Michael Vick to have MRI on chest, ribs

PHILADELPHIA -- Michael Vick's brief run as No. 1 may be temporarily grounded.

Vick has a sore chest and ribs, and will need an MRI after the scrambling Eagles quarterback was drilled by a pair of Redskins on Sunday. Vick started his first home game of the season, but wasn't around for the finish in Washington's 17-12 win. He was replaced by Kevin Kolb, who suffered a concussion in the season opener that allowed Vick to take the job.

"I talked to him at halftime and he said his sternum and collarbone were hurting," wide receiver DeSean Jackson said.

The Eagles were mum on the severity of the injuries and Vick declined comment. Vick grimaced as he gingerly put on a button-down over his white T-shirt. He walked slowly around the locker room and shook his head no toward reporters.

His status for next week's game at San Francisco was not immediately known.

"He's got a sore chest is what I can tell you right now," coach Andy Reid said.

It looked much worse when he was crunched on another dazzling run.

Vick took off on a 23-yard scramble, but was sandwiched on a crushing hit by Kareem Moore and DeAngelo Hall. He was slow to get up and Kolb quickly hit the field for some warm-up tosses. Kolb was in on the next play.

To make the injury worse, Vick's run was wiped out on a holding penalty by guard Max Jean-Gilles.

The Eagles also lost cornerback Asante Samuel and wide receiver Riley Cooper to concussions. Neither returned to the game.

Kolb struggled in his first meaningful action of the season, going 22-for-35 for 201 yards with a touchdown and interception.

He threw a 5-yard touchdown pass to Brent Celek to get the Eagles within 17-12 with 4:10 left.

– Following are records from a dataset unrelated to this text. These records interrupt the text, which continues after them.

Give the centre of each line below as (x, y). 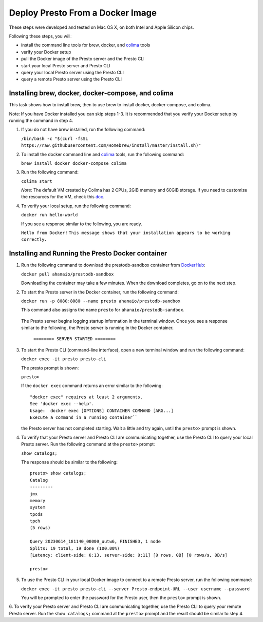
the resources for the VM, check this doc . (63, 197)
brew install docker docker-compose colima (74, 163)
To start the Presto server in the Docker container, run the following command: (100, 292)
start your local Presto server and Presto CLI (66, 65)
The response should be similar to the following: (69, 462)
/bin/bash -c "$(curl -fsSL (55, 138)
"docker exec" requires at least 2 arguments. (86, 397)
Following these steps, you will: (40, 36)
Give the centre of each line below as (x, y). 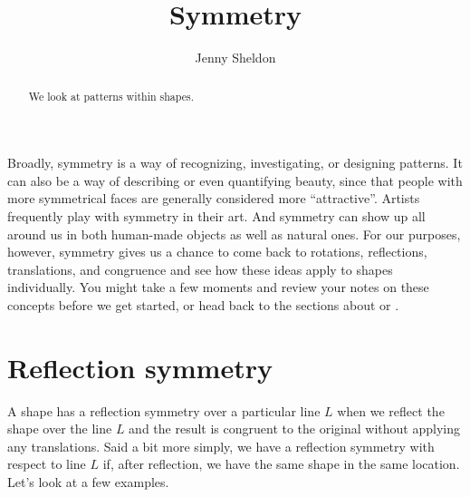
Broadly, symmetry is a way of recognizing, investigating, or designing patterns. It (235, 163)
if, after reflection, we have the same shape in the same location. (281, 464)
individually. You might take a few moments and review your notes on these (218, 287)
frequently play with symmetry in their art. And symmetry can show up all (216, 215)
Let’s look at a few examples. (88, 482)
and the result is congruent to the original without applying (294, 429)
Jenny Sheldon (235, 58)
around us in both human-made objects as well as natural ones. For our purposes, (234, 234)
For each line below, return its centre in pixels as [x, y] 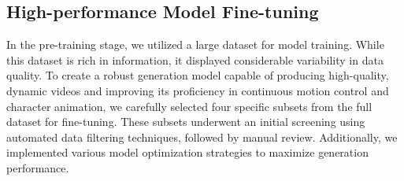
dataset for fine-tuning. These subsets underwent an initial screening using [186, 122]
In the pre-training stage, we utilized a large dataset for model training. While [195, 44]
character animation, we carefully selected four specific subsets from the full [189, 106]
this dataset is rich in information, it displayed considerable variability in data [195, 59]
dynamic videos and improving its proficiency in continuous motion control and [198, 90]
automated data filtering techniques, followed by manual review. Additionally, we [202, 137]
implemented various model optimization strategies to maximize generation [187, 152]
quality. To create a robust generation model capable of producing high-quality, [198, 75]
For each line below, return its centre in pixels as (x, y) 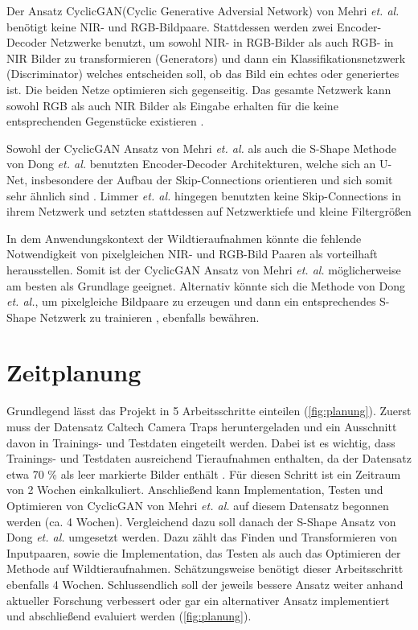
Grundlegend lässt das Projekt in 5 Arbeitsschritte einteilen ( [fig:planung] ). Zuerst (209, 411)
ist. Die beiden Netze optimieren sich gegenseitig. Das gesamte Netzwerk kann (199, 89)
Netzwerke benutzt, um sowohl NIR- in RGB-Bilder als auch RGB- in (222, 42)
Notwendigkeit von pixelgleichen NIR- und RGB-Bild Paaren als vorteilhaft (192, 254)
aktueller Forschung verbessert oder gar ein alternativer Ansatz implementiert (198, 600)
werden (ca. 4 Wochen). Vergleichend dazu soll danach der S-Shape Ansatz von (201, 521)
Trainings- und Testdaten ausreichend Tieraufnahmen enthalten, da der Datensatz (209, 458)
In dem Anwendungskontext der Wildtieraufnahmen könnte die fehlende (184, 238)

The 2-point conversion failed when Kolb's pass fell incomplete. Kolb's last shot at leading the Eagles to victory fell short when his desperation pass bounced off Jason Avant's hands.

Vick was sensational as a starter and showed flashes of the form that made him a three-time Pro Bowl quarterback during six seasons in Atlanta. He had 750 yards passing, six touchdowns and no interceptions, and had also run for 170 yards and one score in 10 quarters. For his efforts, Vick earned NFC Offensive Player of the Month honors.

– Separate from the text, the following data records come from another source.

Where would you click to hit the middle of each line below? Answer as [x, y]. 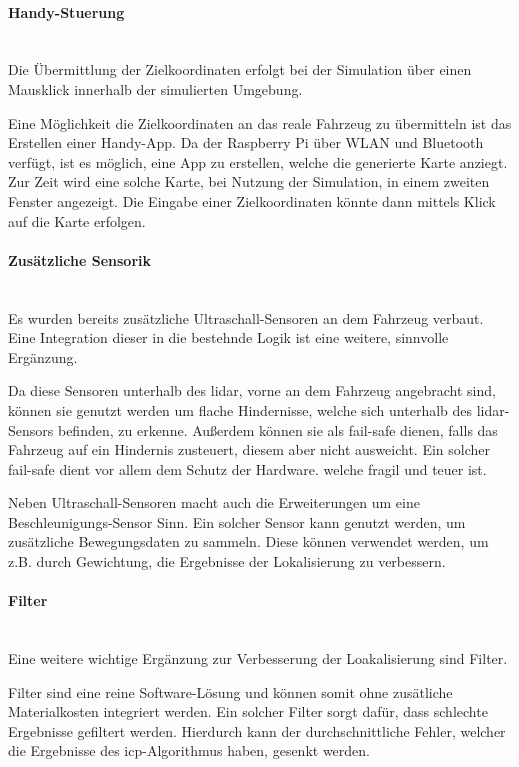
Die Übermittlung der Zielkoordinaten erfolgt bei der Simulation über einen [240, 69]
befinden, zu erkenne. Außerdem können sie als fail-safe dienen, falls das [277, 429]
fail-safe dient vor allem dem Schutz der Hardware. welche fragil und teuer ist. [247, 468]
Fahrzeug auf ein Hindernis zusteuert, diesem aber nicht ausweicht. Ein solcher [249, 449]
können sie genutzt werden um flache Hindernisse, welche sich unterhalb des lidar [256, 409]
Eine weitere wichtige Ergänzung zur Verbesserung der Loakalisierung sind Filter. [258, 658]
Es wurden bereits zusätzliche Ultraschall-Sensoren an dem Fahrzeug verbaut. [246, 317]
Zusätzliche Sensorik [79, 259]
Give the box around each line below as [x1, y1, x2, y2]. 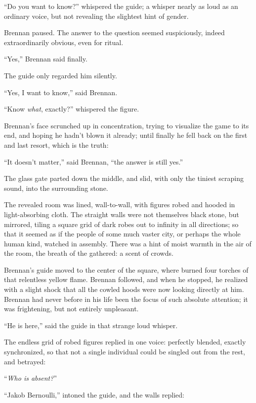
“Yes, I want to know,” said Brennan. [4, 87, 118, 97]
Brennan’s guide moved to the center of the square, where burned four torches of [4, 264, 249, 275]
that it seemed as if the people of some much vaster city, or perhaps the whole [4, 229, 241, 239]
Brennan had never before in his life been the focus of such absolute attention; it [4, 293, 248, 304]
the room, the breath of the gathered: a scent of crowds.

He was 5-for-7 for 49 yards passing and rushed three times for 17 yards against the Redskins.

Jackson, a nonfactor with three catches, said he told Vick to tone done his running style to avoid punishing hits.

"With him being the athlete he is and the type of player he is, it's hard for him to get that stuff out of his head," Jackson said. "He's always trying to make plays and do certain things. I told him right before he got hurt, don't take no hits like that. We can't afford you taking hits. He's just trying to make things happen."

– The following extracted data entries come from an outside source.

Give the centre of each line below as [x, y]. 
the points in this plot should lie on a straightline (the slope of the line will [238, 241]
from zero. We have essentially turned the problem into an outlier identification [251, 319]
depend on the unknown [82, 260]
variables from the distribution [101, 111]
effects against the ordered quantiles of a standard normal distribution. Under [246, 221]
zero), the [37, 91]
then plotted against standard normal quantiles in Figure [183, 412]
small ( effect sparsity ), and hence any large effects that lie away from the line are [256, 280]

Vick is in the midst of one of the more astounding comebacks in recent sports history. He missed two seasons (2007-2008) while serving an 18-month sentence in federal prison for his role in a dogfighting operation. He spent most of last season as a role player behind Kolb and Donovan McNabb, mostly used in a variation of the Wildcat offense.

His marvelous play and reformed personal image -- he tours schools speaking out against dogfighting -- has made him a fan favorite in Philadelphia. Supporters usually bring signs touting "Vickadelphia!"

In McNabb's return to Philadelphia on Sunday, one fan made a sign that read: "Goodbye McNabb, Hello Vick-tory!"

They'll have to wait for the rematch.

Information from The Associated Press was used in this report.